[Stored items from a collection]
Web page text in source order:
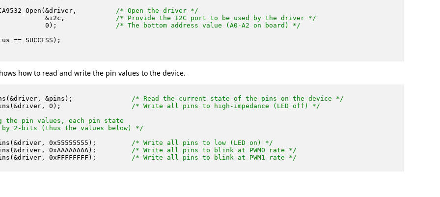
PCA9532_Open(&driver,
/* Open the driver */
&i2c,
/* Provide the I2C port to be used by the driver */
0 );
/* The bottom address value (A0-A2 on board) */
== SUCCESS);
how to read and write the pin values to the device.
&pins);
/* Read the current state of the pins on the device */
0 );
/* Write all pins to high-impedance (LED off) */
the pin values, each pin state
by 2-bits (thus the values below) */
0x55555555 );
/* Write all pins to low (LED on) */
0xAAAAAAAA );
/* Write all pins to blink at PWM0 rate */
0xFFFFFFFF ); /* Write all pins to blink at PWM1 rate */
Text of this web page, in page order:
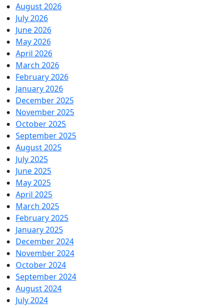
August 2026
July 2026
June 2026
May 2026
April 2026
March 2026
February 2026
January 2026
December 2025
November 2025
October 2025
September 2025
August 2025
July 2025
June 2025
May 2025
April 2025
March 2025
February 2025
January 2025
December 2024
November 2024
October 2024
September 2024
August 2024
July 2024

WORK TO BE COMPLETED: Pictures aside, retype the entries above exactly as they are.

RESULT OF THE TASK:
Web page text in source order:
PCA9532_Open(&driver,
/* Open the driver */
&i2c,
/* Provide the I2C port to be used by the driver */
0 );
/* The bottom address value (A0-A2 on board) */
== SUCCESS);
how to read and write the pin values to the device.
&pins);
/* Read the current state of the pins on the device */
0 );
/* Write all pins to high-impedance (LED off) */
the pin values, each pin state
by 2-bits (thus the values below) */
0x55555555 );
/* Write all pins to low (LED on) */
0xAAAAAAAA );
/* Write all pins to blink at PWM0 rate */
0xFFFFFFFF ); /* Write all pins to blink at PWM1 rate */
Text of this web page, in page order:
August 2026
July 2026
June 2026
May 2026
April 2026
March 2026
February 2026
January 2026
December 2025
November 2025
October 2025
September 2025
August 2025
July 2025
June 2025
May 2025
April 2025
March 2025
February 2025
January 2025
December 2024
November 2024
October 2024
September 2024
August 2024
July 2024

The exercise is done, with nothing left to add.